CFPB Circular: Safeguard Consumer Data or Face Liability
On August 11, the CFPB published a circular clarifying liability under consumer financial protection law for bank and nonbank financial companies that fail to safeguard consumer data. The circular describes how firms may be violating the CFPA’s prohibition on unfair acts or practices with respect to the handling of consumer data by not implementing adequate measures to protect against data security incidents. These data security incidents may lead to significant harm to a few consumers—who, for example, become victims of targeted identify theft after a breach—or may lead to harm of many consumers in the event of large scale, customer-base-wide breaches. The circular includes specific examples for reference.
The CFPB outlines several data security measures and practices which, if not implemented, may increase or trigger liability:
Multi-factor authentication. Clearly a growing regulatory expectation, the CFPB makes clear its view that MFA significantly reduces the possibility of compromised user accounts and unauthorized access to sensitive customer information.
Adequate password management. The unauthorized use of passwords and/or use of default logins or passwords represents a common data security issue, and password management policies are a simple and effective way to monitor for breaches at other entities where employees or others may be re-using usernames and passwords.
Timely software updates to address known vulnerabilities.

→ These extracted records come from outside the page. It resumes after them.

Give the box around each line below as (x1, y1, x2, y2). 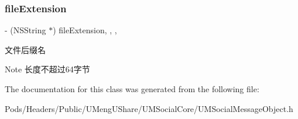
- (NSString (5, 24, 46, 36)
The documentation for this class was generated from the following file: (5, 83, 259, 94)
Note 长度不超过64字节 (5, 63, 90, 75)
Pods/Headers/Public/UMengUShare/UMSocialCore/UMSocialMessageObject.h (5, 102, 293, 114)
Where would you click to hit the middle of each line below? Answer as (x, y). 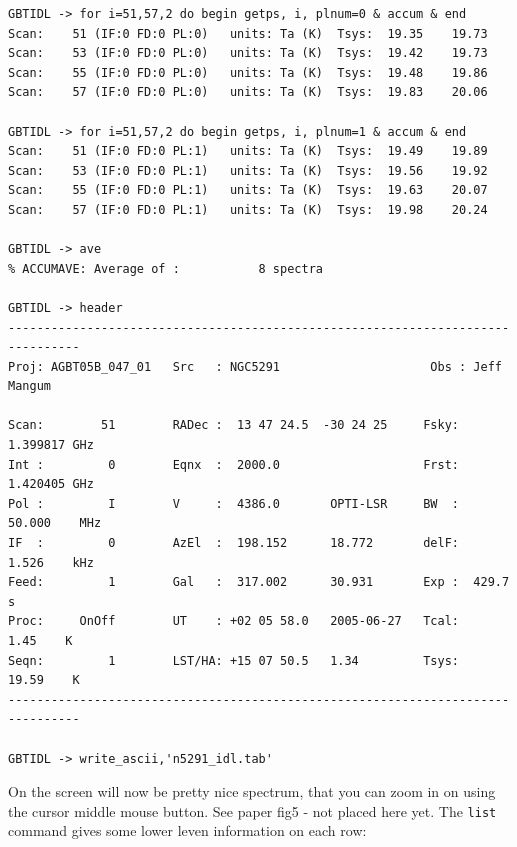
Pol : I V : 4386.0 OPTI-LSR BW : (234, 503)
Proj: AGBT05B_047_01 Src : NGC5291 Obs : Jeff (255, 366)
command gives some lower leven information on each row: (187, 830)
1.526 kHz (51, 562)
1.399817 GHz (51, 445)
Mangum (29, 386)
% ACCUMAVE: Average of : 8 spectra (165, 268)
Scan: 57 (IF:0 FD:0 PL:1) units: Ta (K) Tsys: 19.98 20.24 (248, 209)
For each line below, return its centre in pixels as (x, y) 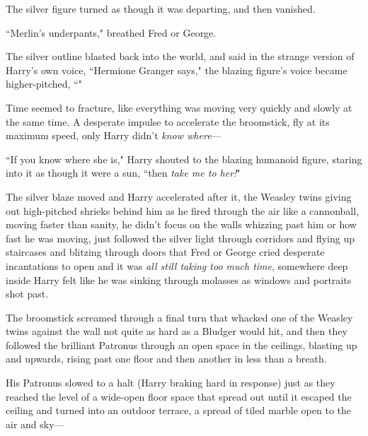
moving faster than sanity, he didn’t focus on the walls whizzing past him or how (181, 224)
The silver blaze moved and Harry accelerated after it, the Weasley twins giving (179, 196)
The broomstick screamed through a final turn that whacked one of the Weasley (179, 317)
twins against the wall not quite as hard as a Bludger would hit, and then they (177, 331)
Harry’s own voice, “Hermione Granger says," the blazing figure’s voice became (177, 70)
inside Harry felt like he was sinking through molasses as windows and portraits (179, 279)
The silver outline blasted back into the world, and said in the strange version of (180, 56)
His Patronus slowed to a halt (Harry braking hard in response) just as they (171, 383)
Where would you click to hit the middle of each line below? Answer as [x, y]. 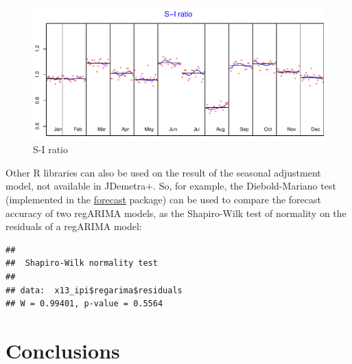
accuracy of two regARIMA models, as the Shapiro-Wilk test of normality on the [176, 213]
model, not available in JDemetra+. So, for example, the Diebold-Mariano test [171, 186]
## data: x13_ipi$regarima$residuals [94, 290]
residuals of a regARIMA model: [74, 226]
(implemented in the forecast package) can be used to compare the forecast [163, 200]
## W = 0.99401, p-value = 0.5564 [84, 304]
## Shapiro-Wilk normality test [82, 263]
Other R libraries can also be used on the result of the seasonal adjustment [163, 172]
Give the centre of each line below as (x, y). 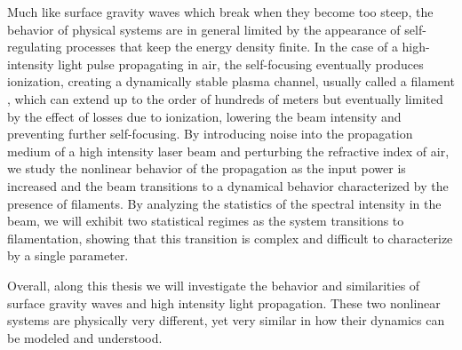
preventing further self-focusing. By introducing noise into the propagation (210, 134)
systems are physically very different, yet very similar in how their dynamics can (226, 320)
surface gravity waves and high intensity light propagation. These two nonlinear (224, 302)
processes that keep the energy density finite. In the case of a (232, 47)
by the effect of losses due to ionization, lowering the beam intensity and (204, 116)
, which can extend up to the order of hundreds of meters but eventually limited (225, 98)
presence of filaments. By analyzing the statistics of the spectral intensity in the (224, 203)
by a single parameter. (68, 255)
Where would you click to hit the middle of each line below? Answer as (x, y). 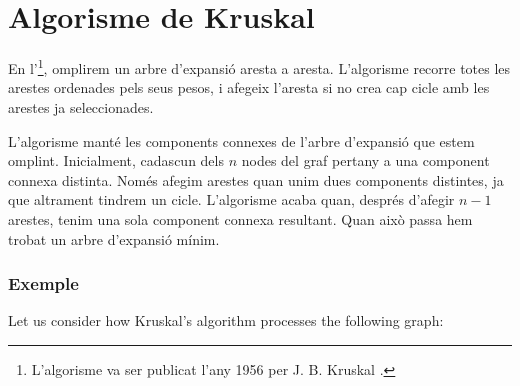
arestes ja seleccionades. (81, 106)
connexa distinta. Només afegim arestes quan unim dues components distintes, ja (256, 179)
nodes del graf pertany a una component (365, 160)
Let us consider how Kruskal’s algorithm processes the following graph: (226, 320)
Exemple (43, 283)
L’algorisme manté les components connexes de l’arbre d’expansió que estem (241, 140)
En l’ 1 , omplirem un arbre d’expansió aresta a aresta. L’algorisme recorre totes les (259, 66)
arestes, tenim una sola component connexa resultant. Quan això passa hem (240, 218)
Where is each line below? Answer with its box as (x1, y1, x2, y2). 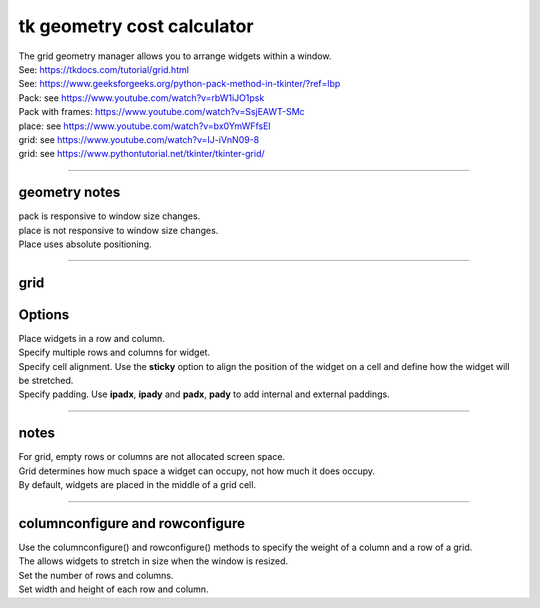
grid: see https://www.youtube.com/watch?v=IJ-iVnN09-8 (18, 133, 260, 145)
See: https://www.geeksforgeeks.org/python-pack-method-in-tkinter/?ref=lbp (18, 78, 341, 90)
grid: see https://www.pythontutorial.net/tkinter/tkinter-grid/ (18, 148, 265, 160)
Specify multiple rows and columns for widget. (18, 346, 210, 359)
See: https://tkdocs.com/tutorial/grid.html (18, 63, 190, 75)
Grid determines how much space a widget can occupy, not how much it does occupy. (18, 465, 375, 477)
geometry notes (18, 184, 121, 201)
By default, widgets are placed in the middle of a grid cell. (18, 479, 257, 491)
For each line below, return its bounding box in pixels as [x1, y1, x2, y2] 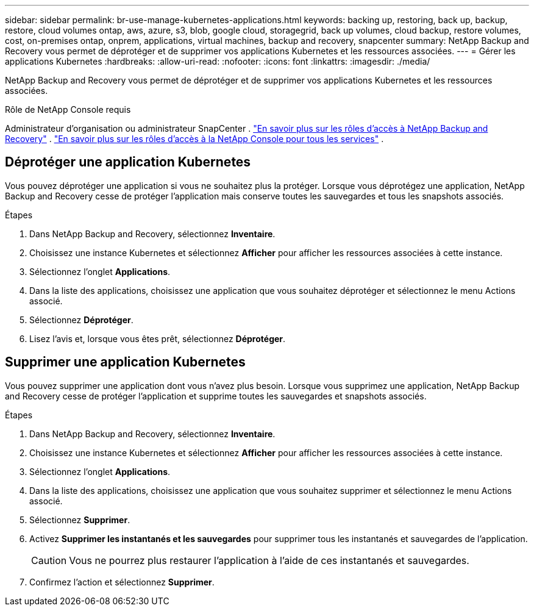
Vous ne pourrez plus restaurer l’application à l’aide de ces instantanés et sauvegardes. [69, 554, 469, 566]
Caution [31, 554, 67, 566]
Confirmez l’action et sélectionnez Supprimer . [29, 576, 215, 587]
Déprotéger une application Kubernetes [5, 154, 251, 170]
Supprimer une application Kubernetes [5, 354, 246, 370]
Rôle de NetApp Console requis [5, 104, 131, 115]
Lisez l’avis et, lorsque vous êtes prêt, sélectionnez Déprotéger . [29, 333, 286, 344]
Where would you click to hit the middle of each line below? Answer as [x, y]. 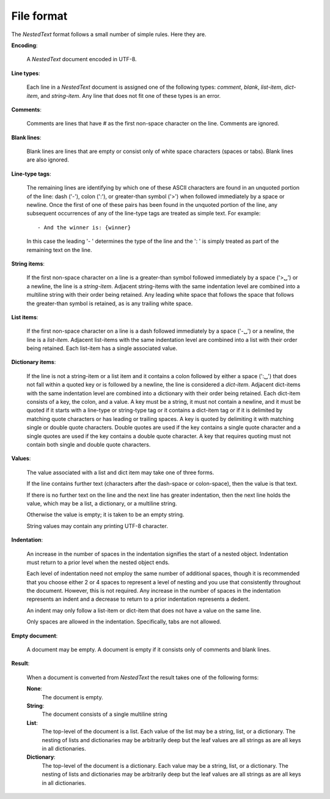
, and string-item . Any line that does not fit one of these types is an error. [129, 95]
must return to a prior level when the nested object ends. [98, 562]
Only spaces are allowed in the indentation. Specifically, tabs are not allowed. [124, 622]
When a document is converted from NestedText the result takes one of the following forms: [143, 677]
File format [39, 16]
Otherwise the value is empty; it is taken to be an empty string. [105, 515]
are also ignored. [48, 160]
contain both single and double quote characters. [89, 444]
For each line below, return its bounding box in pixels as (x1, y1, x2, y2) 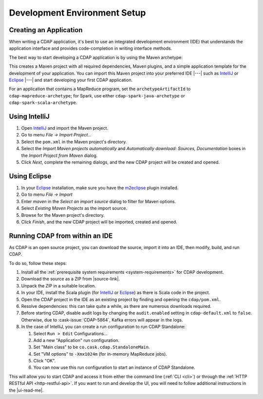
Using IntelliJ (9, 113, 50, 120)
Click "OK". (33, 358, 56, 364)
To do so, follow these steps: (9, 260, 67, 266)
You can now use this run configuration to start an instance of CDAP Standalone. (33, 364, 195, 370)
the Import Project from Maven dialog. (21, 152, 98, 158)
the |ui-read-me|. (9, 387, 44, 393)
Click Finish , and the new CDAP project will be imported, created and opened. (21, 219, 177, 225)
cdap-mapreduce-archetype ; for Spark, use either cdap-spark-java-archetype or (9, 93, 185, 98)
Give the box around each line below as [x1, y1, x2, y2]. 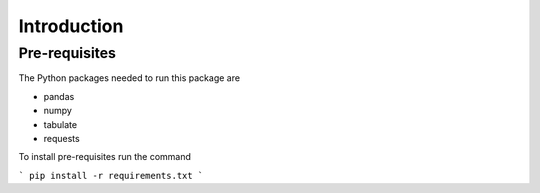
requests [43, 132, 80, 144]
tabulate [43, 118, 78, 130]
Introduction [18, 15, 124, 37]
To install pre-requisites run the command [18, 151, 192, 163]
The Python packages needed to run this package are [18, 72, 240, 84]
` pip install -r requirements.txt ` [18, 170, 204, 181]
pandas [43, 90, 75, 102]
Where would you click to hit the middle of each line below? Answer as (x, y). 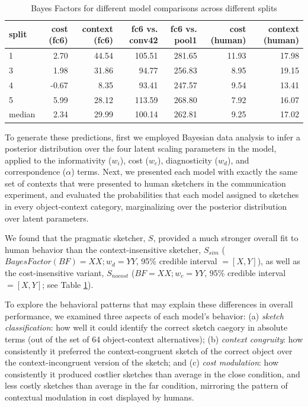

For instance, once a software vendor or creator sends out a patch or announces an update meant to address a vulnerability, it is imperative to implement these updates; otherwise, the older version of the software is a potential target for hackers to exploit.
Putting It Into Practice: The measures in the circular are not new to banks and other financial institutions subject to the Gramm-Leach-Bliley Act. For companies under the CFPB’s authority, in particular, it’s worth noting that the agency continues to use its UDAAP enforcement authority to set new standards for finance companies – this time for insufficient data protection or information security (we discussed a similar trend in previous blog posts here and here). To help minimize the risk of an unfairness violation, financial companies and their vendors should ensure that they implement and routinely test robust security measures.